Let’s tidy this dataset a bit. We don’t need the spelled out names since we have the 3 letter codes. The data set is also doesn’t give any interesting information since you could figure out what season it was by the date, and we already excluded playoff games.
df = select(joined.df,id,date,home_team,away_team,home_score,away_score,periods,line)
head(df)
## id date home_team away_team home_score away_score periods
## 1 20400003 2004-11-02 LAL DEN 89 78 4
## 2 20400002 2004-11-02 DAL SAC 107 98 4
## 3 20400001 2004-11-02 DET HOU 87 79 4
## 4 20400006 2004-11-03 CLE IND 104 109 6
## 5 20400007 2004-11-03 BOS PHI 95 98 4
## 6 20400015 2004-11-03 LAC SEA 114 84 4
## line
## 1 2.5
## 2 4.5
## 3 6.5
## 4 3.5
## 5 3.0
## 6 3.0
Let’s update the nba_games table with the vegas line. You can’t run 18K updates in one statement, but you can do an insert with an “on duplicate key update” clause. This will just update the value (home_team_vegas_line) when it finds a duplicate key. Since these keys were just pulled out of this table they should all be updates.
query <- paste0("insert into nba_games (id,home_team_vegas_line) values ",
paste0(paste0("(",df$id,",",df$line,")"),collapse=", "),
" ON DUPLICATE KEY UPDATE home_team_vegas_line = VALUES(home_team_vegas_line)")
res <- dbSendQuery(con,query)
Let’s see if they all updated.
query <- paste0("select count(*) from nba_games where data_Set like '%Regular%' and home_team_vegas_line is null")

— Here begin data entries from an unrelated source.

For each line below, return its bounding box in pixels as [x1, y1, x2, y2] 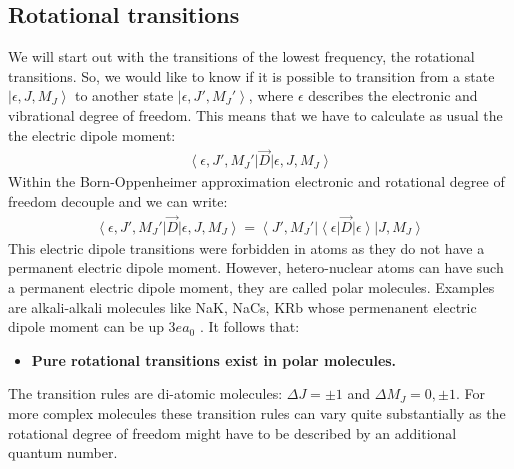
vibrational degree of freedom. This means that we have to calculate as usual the [8, 104, 503, 125]
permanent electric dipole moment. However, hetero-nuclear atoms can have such [8, 257, 504, 278]
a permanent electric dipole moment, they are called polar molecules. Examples [8, 277, 495, 298]
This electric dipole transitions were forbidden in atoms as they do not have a [8, 237, 485, 258]
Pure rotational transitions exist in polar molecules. [31, 349, 397, 370]
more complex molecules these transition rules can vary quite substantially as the [8, 403, 506, 424]
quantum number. [8, 442, 118, 463]
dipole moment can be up [8, 316, 164, 337]
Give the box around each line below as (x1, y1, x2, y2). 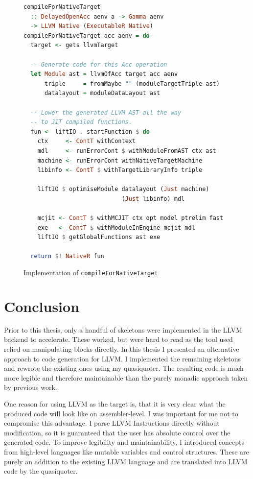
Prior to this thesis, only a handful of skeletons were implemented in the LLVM (4, 324, 242, 335)
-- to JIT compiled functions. (30, 119, 132, 126)
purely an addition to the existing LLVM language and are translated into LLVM (4, 456, 248, 466)
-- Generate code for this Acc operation (30, 61, 167, 68)
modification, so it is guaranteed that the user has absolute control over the (4, 427, 230, 437)
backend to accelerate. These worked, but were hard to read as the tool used (4, 334, 233, 344)
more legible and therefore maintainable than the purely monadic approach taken (4, 372, 248, 383)
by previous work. (4, 382, 57, 392)
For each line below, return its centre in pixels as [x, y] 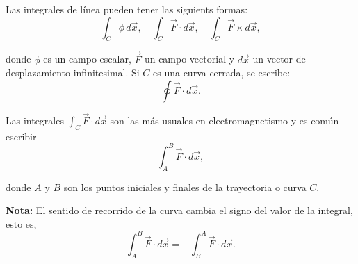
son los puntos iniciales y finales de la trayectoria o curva [185, 187]
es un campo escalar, [87, 59]
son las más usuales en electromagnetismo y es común [225, 121]
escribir [21, 136]
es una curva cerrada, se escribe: [222, 73]
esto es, [21, 223]
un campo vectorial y [189, 59]
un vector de [279, 59]
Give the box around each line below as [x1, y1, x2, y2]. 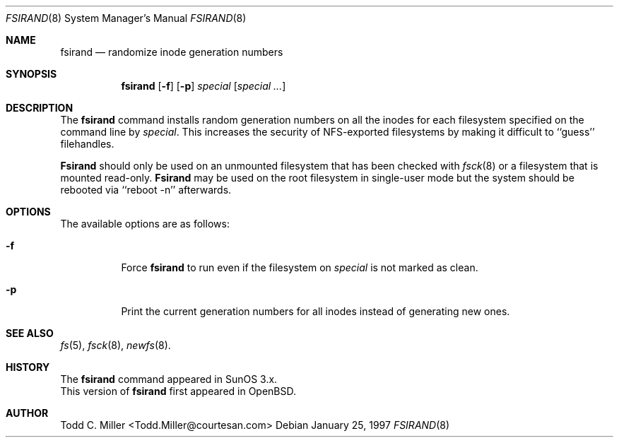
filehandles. [60, 138, 114, 150]
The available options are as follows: [60, 218, 230, 230]
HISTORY [6, 361, 50, 373]
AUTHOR [6, 407, 49, 419]
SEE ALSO [6, 327, 54, 339]
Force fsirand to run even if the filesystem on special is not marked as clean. [121, 261, 478, 273]
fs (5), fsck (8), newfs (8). [60, 339, 171, 351]
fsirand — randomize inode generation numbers [60, 46, 283, 58]
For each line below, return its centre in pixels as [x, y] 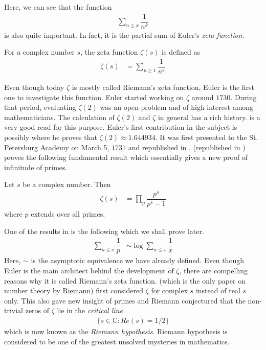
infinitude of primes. [36, 167]
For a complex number [39, 52]
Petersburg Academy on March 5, [57, 147]
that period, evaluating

res <- dbSendQuery(con,query)
missing.count <- dbFetch(res, n=-1)
missing.count
## count(*)
## 1 0
Looks like they’re all there. Now to verify we did this right, we would expect there to be a strong correlation between the score margin (home_team_score - away_team_score) and this line.
df$margin = df$home_score - df$away_score
df$total_score = df$home_score + df$away_score
ggplot(df, aes(y = margin, x =line, color=(total_score))) +
geom_point(size = 0.1, stroke = 0, shape = 16) +
geom_jitter() +
geom_smooth(method="lm", color="darkred", fill = "pink", level = 0.99) +
xlim(-40,40) +
ylim(-40,40)
lm = lm(margin ~ line, data = df)
summary(lm)
##
## Call:
## lm(formula = margin ~ line, data = df)
##
## Residuals:
## Min 1Q Median 3Q Max
## -48.432 -7.354 0.096 7.184 54.767
##
## Coefficients:
## Estimate Std. Error t value Pr(>|t|)
## (Intercept) -0.21726 0.09596 -2.264 0.0236 *
## line 1.01103 0.01367 73.980 <2e-16 ***
## ---
## Signif. codes: 0 '***' 0.001 '**' 0.01 '*' 0.05 '.' 0.1 ' ' 1
##
## Residual standard error: 11.6 on 18165 degrees of freedom
## Multiple R-squared: 0.2315, Adjusted R-squared: 0.2315
## F-statistic: 5473 on 1 and 18165 DF, p-value: < 2.2e-16
As you can see, these sportsbooks are pretty good at setting these lines. The slope of the line is very close to 1, with the intercept close to zero.
The odd looking cross shape comes from the fact that you can’t end in a tie. So “margin” is never zero. Because the margin cannot be zero, the line is never set to -0.5 or 0.5.
For part three of this project, I will pull in play-by-play data and attempt to make a model that predicts the outcome of the game at any point, using this line as a starting point.